6. Management and Clinical Usage

Non-Operative Management

  • Activity Modification: Avoidance of repetitive internal rotation and overhead reaching.
  • Pharmacotherapy: NSAIDs to address inflammation.
  • Physical Therapy: Focus on posterior capsule stretching and scapular stabilization to optimize the "humeral head depressors," thereby increasing the subcoracoid space.
  • Corticosteroid Injections: Ultrasound-guided subcoracoid bursa injection is both diagnostic and therapeutic.

Surgical Intervention

Reserved for refractory cases (failed 6 months of conservative management):
* Arthroscopic Bursectomy: Removal of the inflamed bursal tissue.
* Coracoplasty: Resection of the inferior/lateral aspect of the coracoid process to increase the subcoracoid interval.


7. Risks and Contraindications

  • Risks of Injections: Risk of infection, subcutaneous atrophy, or subscapularis tendon rupture if the steroid is injected directly into the tendon rather than the bursa.
  • Contraindications for Surgery: Active infection, severe systemic illness, or cervical spine pathology that is the true cause of the "referred" shoulder pain.
  • Contraindications for Aggressive PT: If a full-thickness subscapularis tear is present, aggressive internal rotation stretching may exacerbate the tear.

8. Long-term Prognosis

The prognosis for subcoracoid bursitis is generally favorable.

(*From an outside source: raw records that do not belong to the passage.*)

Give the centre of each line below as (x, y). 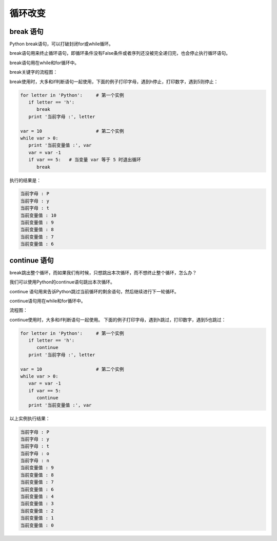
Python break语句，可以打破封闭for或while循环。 (62, 44)
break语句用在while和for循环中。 (44, 63)
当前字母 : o (35, 453)
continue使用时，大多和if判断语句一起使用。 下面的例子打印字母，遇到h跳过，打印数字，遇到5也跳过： (118, 319)
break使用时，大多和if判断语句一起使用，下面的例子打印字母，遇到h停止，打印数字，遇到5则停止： (114, 82)
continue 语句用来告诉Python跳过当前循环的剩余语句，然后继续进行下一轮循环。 (94, 291)
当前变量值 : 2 (37, 511)
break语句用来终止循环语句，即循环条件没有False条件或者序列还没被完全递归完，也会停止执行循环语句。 (120, 53)
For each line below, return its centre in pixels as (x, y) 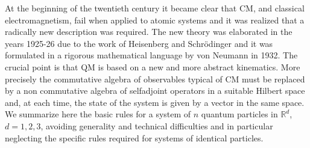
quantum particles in (239, 114)
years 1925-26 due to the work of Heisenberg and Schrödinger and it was (139, 43)
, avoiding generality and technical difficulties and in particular (157, 125)
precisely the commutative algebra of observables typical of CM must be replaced (155, 79)
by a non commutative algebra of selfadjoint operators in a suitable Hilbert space (155, 91)
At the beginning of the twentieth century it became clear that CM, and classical (155, 8)
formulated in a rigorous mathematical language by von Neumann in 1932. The (151, 55)
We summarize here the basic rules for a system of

With conservative management, 70-80% of patients report significant symptom relief within 3 months. In cases requiring surgical coracoplasty, outcomes are typically excellent, provided the patient adheres to a structured post-operative rehabilitation protocol focusing on rotator cuff strengthening. Failure to address the underlying morphological cause (e.g., coracoid shape) is the most common reason for recurrence.


9. Frequently Asked Questions (FAQ)

1. How is subcoracoid bursitis different from subacromial bursitis?

Subacromial bursitis involves the space above the humeral head (rotator cuff outlet), whereas subcoracoid bursitis involves the space medial to the humeral head, specifically between the coracoid process and the subscapularis.

2. Is an MRI always necessary for diagnosis?

No. A skilled clinician can often make the diagnosis based on history and physical exam. However, an MRI is recommended if surgery is being considered or if a subscapularis tear is suspected.

3. Can physical therapy make this condition worse?

Yes, if the therapy focuses on repetitive internal rotation exercises that further compress the subcoracoid space.

4. What is the "coracohumeral distance"?

It is the space between the tip of the coracoid process and the humeral head. A distance of less than 6-7mm is often correlated with impingement.

5. Are corticosteroid injections curative?

They are primarily anti-inflammatory. If the underlying anatomical impingement is not addressed, the pain may return once the medication wears off.

6. Does this condition lead to frozen shoulder?

If left untreated, chronic pain can lead to guarding and secondary adhesive capsulitis (frozen shoulder).

7. What is the recovery time after a coracoplasty?

Return to full activity usually takes 3 to 6 months, depending on the patient's occupation and athletic goals.

8. Is ultrasound better than MRI for this condition?

Ultrasound is better for dynamic, real-time assessment, while MRI is better for evaluating the entire joint, including the labrum and the quality of the muscle/tendon tissue.

9. Can subcoracoid bursitis be caused by sleeping position?

Yes, sleeping on the affected side can chronically compress the subcoracoid space, leading to bursal inflammation.

10. Is surgery always successful?

Surgery is highly effective for mechanical impingement, but success depends on accurate patient selection and proper post-operative rehabilitation.


10. Summary Table for Clinicians

Feature Subcoracoid Bursitis
Primary Complaint Deep anterior shoulder pain
Key Physical Sign Pain with forced adduction/internal rotation
Imaging of Choice MRI (or Ultrasound)
First-Line Treatment Activity mod, NSAIDs, PT
Surgical Option Coracoplasty/Bursectomy
Return to Sport 3-6 months post-op

Disclaimer: This guide is intended for clinical education purposes. Always correlate findings with patient history and direct clinical examination.